The XML root element always has all namespaces in its scope, because it can always hoist all namespaces, but it is the least preferred element to do so, because it is best to hoist namespaces as low as possible in the tree to minimize the scope of each namespace. The objective is to hoist each namespace as close to the element as possible, unless a namespace_scope directive indicates otherwise.

When an element has a namespace scope directive but does not belong to that namespace, it indicates that the namespace can be hoisted at that element with a prefix:

When it is set to "auto", it indicates that the namespace can be hoisted at that element if any descendant element or attribute belongs to that namespace.
When it is set to "always", it indicates that the namespace will be hoisted at that element as long as there is no ancestor element that already hoists it.

The algorithm traverses the model tree top-down without the root (starting at the first child level), propagating namespace scopes from parent to child, and adding new namespace scopes when the element itself belongs to a namespace, or when the element’s XML mapping specifies a namespace_scope directive.

The NamespaceCollector class implements this phase by:

Creating a tree that mimics the XML tree structure
Obtaining the full set of namespaces from Phase 1A.
Create a processing queue initialized with all leaf nodes (XML elements and XML attributes) as nodes, and process sequentially.
From each node, walk up to its immediate ancestor, adding itself to the first ancestor it encounters that has its own namespace in the ancestor’s scope.
- Each leaf node carries the information of "[namespace_uri, namespace_count, prefix_or_default]" where namespace_uri indicates the namespace being requested, namespace_count indicates the number of nodes it covers for that namespace, and prefix_or_default indicates whether it needs a prefix or default namespace.
- It walks up the tree to the ancestor, and gives the ancestor the information about the namespace URI, whether it needs prefix or default, and the count of nodes it covers. The ancestor increments its counter for that namespace URI accordingly. If the ancestor already has a count for that namespace URI, it adds the current node’s count to the ancestor’s count. If the node requests for a prefixed namespace, the ancestor prioritizes the prefixed request over the default request, and from then on the ancestor will consider all default requests for that namespace URI as prefixed requests.

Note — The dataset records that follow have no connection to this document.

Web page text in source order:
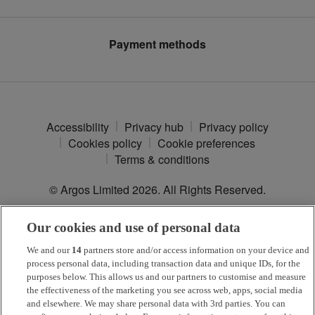
Payment methods
Accessibility Privacy hub
Privacy policy
Cookies policy
Cookie preferences
Terms & conditions
© Argos Limited 2026. All Rights Reserved.
*Argos Payis provided by NewDay Ltd. UK residents aged 18 and
over. Offers and credit subject to status. Terms apply.
Argos Limited is a credit broker and not a lender, introducing Argos
Pay under an exclusive arrangement with the lender NewDay Ltd.
Habitat is a trading name of Argos Limited who is authorised and
Our cookies and use of personal data
We and our 14 partners store and/or access information on your device and
process personal data, including transaction data and unique IDs, for the
purposes below. This allows us and our partners to customise and measure
the effectiveness of the marketing you see across web, apps, social media
and elsewhere. We may share personal data with 3rd parties. You can
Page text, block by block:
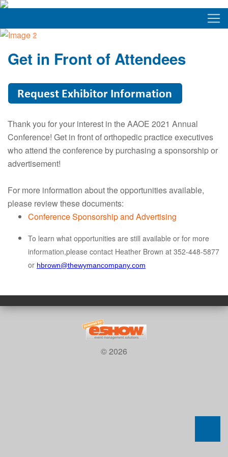
Get in Front of Attendees
Thank you for your interest in the AAOE 2021 Annual
Conference! Get in front of orthopedic practice executives
who attend the conference by purchasing a sponsorship or
advertisement!
For more information about the opportunities available,
please review these documents:
Conference Sponsorship and Advertising
To learn what opportunities are still available or for more
information,please contact Heather Brown at 352-448-5877
or hbrown@thewymancompany.com
© 2026
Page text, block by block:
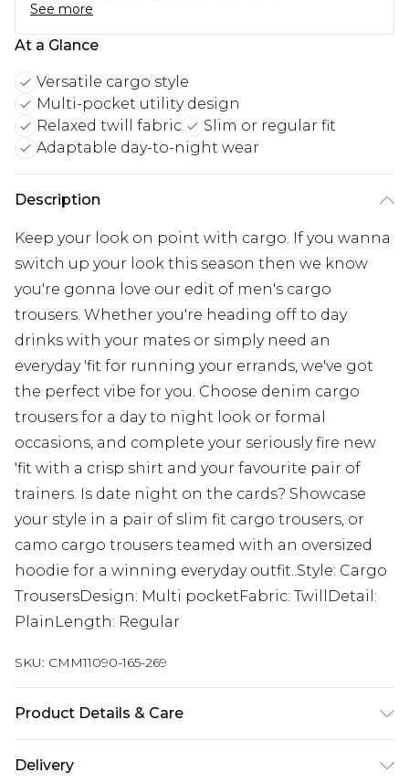
See more
At a Glance
Versatile cargo style
Multi-pocket utility design
Relaxed twill fabric
Slim or regular fit
Adaptable day-to-night wear
Description
Keep your look on point with cargo. If you wanna
switch up your look this season then we know
you're gonna love our edit of men's cargo
trousers. Whether you're heading off to day
drinks with your mates or simply need an
everyday 'fit for running your errands, we've got
the perfect vibe for you. Choose denim cargo
trousers for a day to night look or formal
occasions, and complete your seriously fire new
'fit with a crisp shirt and your favourite pair of
trainers. Is date night on the cards? Showcase
your style in a pair of slim fit cargo trousers, or
camo cargo trousers teamed with an oversized
hoodie for a winning everyday outfit..Style: Cargo
TrousersDesign: Multi pocketFabric: TwillDetail:
PlainLength: Regular
SKU: CMM11090-165-269
Product Details & Care
Delivery
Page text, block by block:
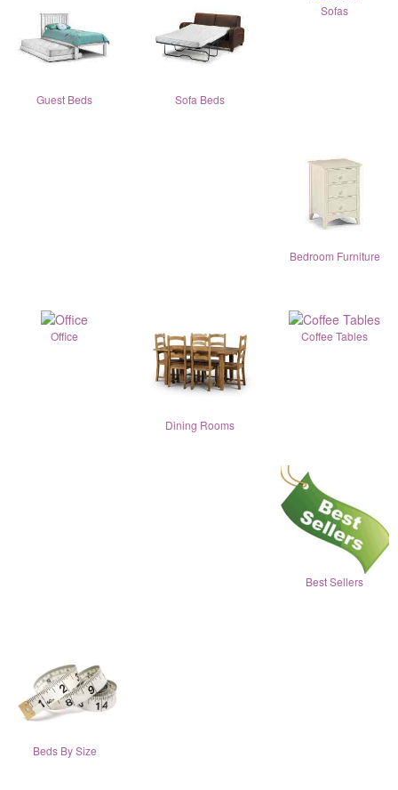
Guest Beds Sofa Beds
Sofas
Bedroom Furniture
Office
Dining Rooms
Coffee Tables
Best Sellers
Beds By Size
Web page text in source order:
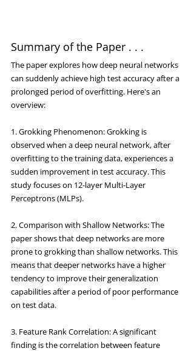
Summary of the Paper . . .
The paper explores how deep neural networks
can suddenly achieve high test accuracy after a
prolonged period of overfitting. Here's an
overview:
1. Grokking Phenomenon: Grokking is
observed when a deep neural network, after
overfitting to the training data, experiences a
sudden improvement in test accuracy. This
study focuses on 12-layer Multi-Layer
Perceptrons (MLPs).
2. Comparison with Shallow Networks: The
paper shows that deep networks are more
prone to grokking than shallow networks. This
means that deeper networks have a higher
tendency to improve their generalization
capabilities after a period of poor performance
on test data.
3. Feature Rank Correlation: A significant
finding is the correlation between feature
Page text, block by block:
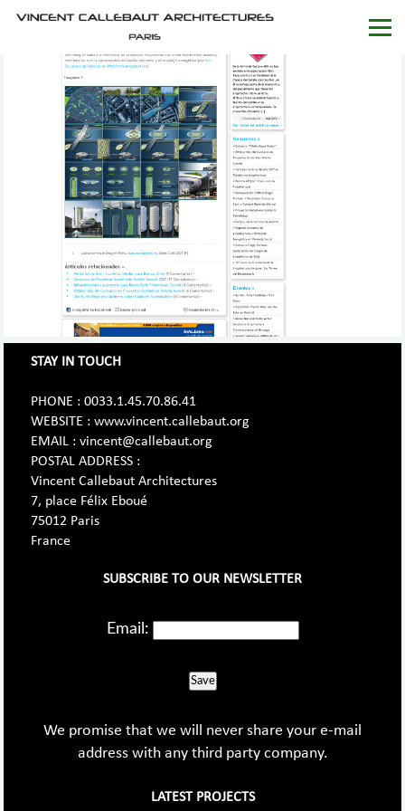
STAY IN TOUCH
PHONE : 0033.1.45.70.86.41
WEBSITE : www.vincent.callebaut.org
EMAIL : vincent@callebaut.org
POSTAL ADDRESS :
Vincent Callebaut Architectures
7, place Félix Eboué
75012 Paris
France
SUBSCRIBE TO OUR NEWSLETTER
Email:
Save
We promise that we will never share your e-mail
address with any third party company.
LATEST PROJECTS
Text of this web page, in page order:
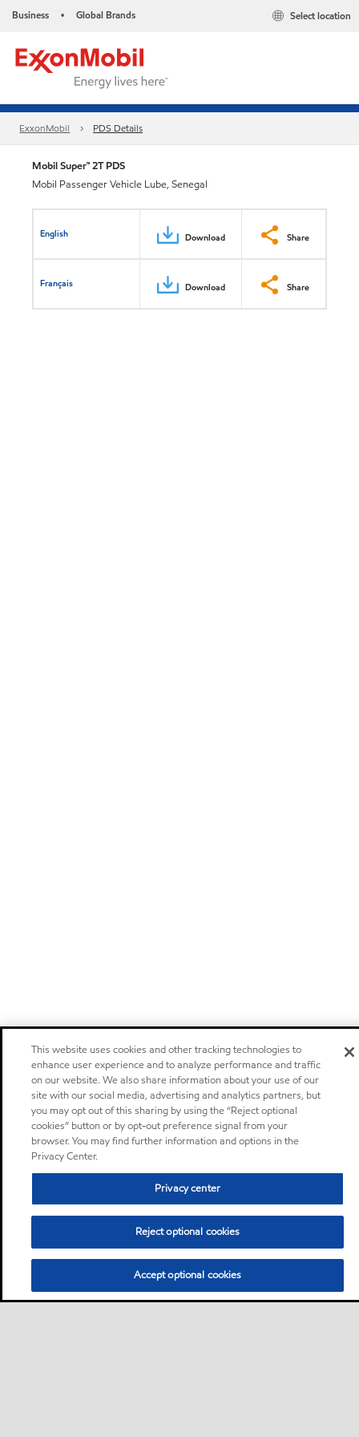
Business • Global Brands Select location
ExxonMobil PDS Details
Mobil Super™ 2T PDS
Mobil Passenger Vehicle Lube, Senegal
English Download Share
Français Download Share
This website uses cookies and other tracking technologies to
enhance user experience and to analyze performance and traffic
on our website. We also share information about your use of our
site with our social media, advertising and analytics partners, but
you may opt out of this sharing by using the “Reject optional
cookies” button or by opt-out preference signal from your
browser. You may find further information and options in the
Privacy Center.
Privacy center
Reject optional cookies
Accept optional cookies

Rememeber that a default namespace can only be hoisted by an element that belongs to that namespace, so if any child requests a prefixed namespace, the ancestor must hoist it as a prefixed namespace.
- Then add this ancestor to the processing queue at the end, and the ancestor will be processed in turn.
Once the processing queue is empty, the tree is done.

Phase 2: Declaration Planning

Makes declaration decisions using collected knowledge.

We traverse the node tree from Phase 1B from top down:

For each node, we check the counts for each namespace URI it has collected from its children.
If the count is greater than zero, it means that there are nodes under this node that need this namespace URI. Remember only these nodes can hoist a namespace:
- Nodes belonging to that namespace can hoist it as default or prefixed.
- Nodes that have namespace scope for that namespace URI can hoist it as prefixed.
If our node is eligible to hoist this namespace URI (either belongs to that namespace, or has namespace scope for that namespace URI), we hoist it here, so we mark this node as the hoisting node for that namespace URI, and we can ignore any further descendants for this namespace URI.
If our node is not eligible to hoist this namespace URI, we cannot hoist it and must leave it to "potentially eligible descendant nodes" (nodes that have this namespace’s count of > 0) to hoist it.
This happens until we reach the leaves.
Then, mark all the nodes with namespace scopes that have "declare: always" as hoisting nodes for those namespaces. This means that these nodes will hoist those namespaces no matter what, unless an ancestor node has already hoisted them.
Then, remove any redundant hoisting nodes that have an ancestor node that has already hoisted the same namespace.
Finally, assign prefixes to all hoisted namespaces that are prefixed namespaces, ensuring no conflicts occur. We do not allow conflicts because that would create ambiguity during XML serialization, and do not allow declaring the same namespace twice with different prefixes in the same document.
The result is the final declaration plan that indicates which element hoists which namespace, and whether it is a default or prefixed namespace.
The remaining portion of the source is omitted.